→ TASK INSTRUCTIONS
Working through the lines below, return each one that holds "wikipedia".

[Stored entries]

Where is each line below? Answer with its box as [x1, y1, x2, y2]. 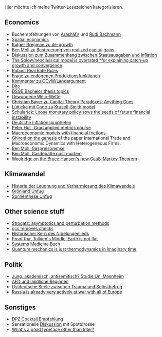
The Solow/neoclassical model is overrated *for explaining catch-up [11, 57, 148, 63]
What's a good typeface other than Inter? [11, 327, 94, 333]
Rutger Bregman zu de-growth [11, 42, 73, 47]
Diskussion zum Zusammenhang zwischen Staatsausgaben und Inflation [11, 52, 157, 58]
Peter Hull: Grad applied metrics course [11, 125, 91, 130]
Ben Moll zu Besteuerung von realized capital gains [11, 46, 115, 53]
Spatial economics [11, 36, 49, 42]
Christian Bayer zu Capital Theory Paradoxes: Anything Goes [11, 99, 134, 105]
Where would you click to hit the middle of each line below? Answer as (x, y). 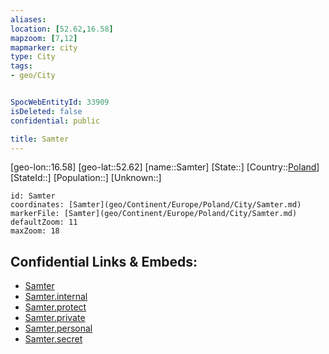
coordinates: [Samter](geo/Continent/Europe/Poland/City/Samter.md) (156, 205)
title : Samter (40, 139)
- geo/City (33, 76)
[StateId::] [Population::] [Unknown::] (86, 178)
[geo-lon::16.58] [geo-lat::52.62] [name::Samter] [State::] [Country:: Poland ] (165, 167)
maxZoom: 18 (35, 231)
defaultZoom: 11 (44, 222)
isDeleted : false (46, 111)
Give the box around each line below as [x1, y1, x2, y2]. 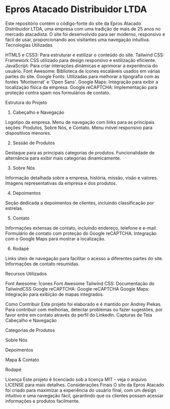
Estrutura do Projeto [5, 99, 47, 105]
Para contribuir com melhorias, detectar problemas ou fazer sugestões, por [5, 306, 163, 312]
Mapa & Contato [5, 357, 40, 363]
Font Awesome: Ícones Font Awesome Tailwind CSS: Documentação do [5, 280, 155, 287]
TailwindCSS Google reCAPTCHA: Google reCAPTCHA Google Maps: [5, 286, 150, 292]
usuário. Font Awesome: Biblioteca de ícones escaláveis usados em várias [5, 68, 161, 74]
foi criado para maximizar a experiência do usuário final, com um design [5, 387, 156, 393]
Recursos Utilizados [5, 270, 47, 276]
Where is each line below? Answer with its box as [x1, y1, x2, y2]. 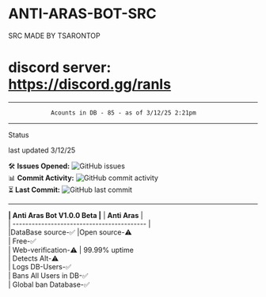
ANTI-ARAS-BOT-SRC [8, 5, 157, 23]
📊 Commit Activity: [8, 173, 74, 182]
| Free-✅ [8, 236, 37, 246]
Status [8, 130, 29, 139]
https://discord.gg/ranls [8, 76, 172, 93]
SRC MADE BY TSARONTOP [8, 31, 101, 40]
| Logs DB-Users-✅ [8, 261, 72, 271]
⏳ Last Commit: [8, 185, 61, 194]
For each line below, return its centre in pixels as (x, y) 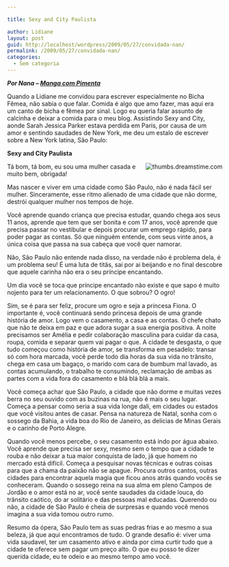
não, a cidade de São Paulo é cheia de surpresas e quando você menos (108, 507)
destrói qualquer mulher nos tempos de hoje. (70, 201)
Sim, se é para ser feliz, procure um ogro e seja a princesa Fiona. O (102, 305)
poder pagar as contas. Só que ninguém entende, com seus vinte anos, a (110, 236)
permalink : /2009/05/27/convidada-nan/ (64, 51)
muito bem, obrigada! (37, 174)
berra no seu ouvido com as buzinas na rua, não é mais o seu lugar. (103, 399)
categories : (24, 58)
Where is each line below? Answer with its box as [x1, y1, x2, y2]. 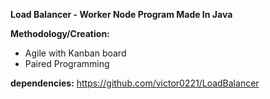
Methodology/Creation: [10, 28, 110, 39]
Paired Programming [24, 58, 110, 69]
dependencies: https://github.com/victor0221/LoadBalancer [10, 77, 260, 89]
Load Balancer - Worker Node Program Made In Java [10, 9, 233, 20]
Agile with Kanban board [24, 47, 127, 59]
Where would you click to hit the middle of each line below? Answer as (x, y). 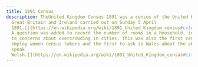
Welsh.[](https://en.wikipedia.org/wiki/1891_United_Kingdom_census (97, 55)
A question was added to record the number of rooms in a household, (98, 33)
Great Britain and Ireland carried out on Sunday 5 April (84, 22)
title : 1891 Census (30, 11)
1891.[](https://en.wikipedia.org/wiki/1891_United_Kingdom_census (96, 28)
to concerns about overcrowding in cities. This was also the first (97, 38)
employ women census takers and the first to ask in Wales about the (98, 44)
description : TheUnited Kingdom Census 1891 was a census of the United (97, 17)
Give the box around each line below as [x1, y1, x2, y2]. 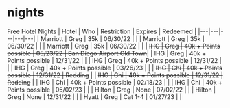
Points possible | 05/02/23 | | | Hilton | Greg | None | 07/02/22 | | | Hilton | [7, 85, 216, 94]
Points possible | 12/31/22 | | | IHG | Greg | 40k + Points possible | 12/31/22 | [7, 56, 222, 64]
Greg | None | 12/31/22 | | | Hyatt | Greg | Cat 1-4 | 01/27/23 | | [7, 92, 182, 100]
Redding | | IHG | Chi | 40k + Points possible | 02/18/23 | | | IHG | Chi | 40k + [7, 78, 223, 86]
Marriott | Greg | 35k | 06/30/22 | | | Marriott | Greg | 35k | [41, 34, 205, 42]
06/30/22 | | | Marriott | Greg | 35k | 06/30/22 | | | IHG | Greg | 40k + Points [7, 42, 220, 50]
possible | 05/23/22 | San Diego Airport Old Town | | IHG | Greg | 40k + [7, 49, 207, 57]
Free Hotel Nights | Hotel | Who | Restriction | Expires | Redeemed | [7, 27, 197, 36]
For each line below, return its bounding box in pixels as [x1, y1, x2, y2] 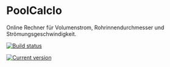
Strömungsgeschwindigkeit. [6, 30, 77, 37]
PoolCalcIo [6, 4, 62, 18]
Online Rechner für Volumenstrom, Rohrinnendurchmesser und [6, 24, 165, 31]
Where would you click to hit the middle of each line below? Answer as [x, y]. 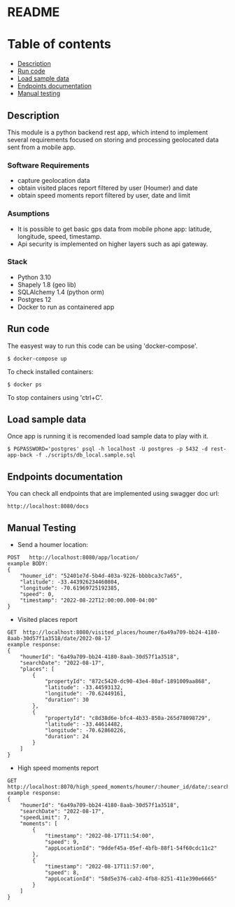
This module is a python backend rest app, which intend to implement [108, 132]
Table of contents [59, 44]
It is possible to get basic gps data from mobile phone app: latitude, [114, 229]
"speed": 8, [62, 873]
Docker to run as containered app [66, 307]
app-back [20, 455]
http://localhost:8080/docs [48, 506]
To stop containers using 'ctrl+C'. [55, 397]

→ RESULT
Welsh.[](https://en.wikipedia.org/wiki/1891_United_Kingdom_census (97, 55)
1891.[](https://en.wikipedia.org/wiki/1891_United_Kingdom_census (96, 28)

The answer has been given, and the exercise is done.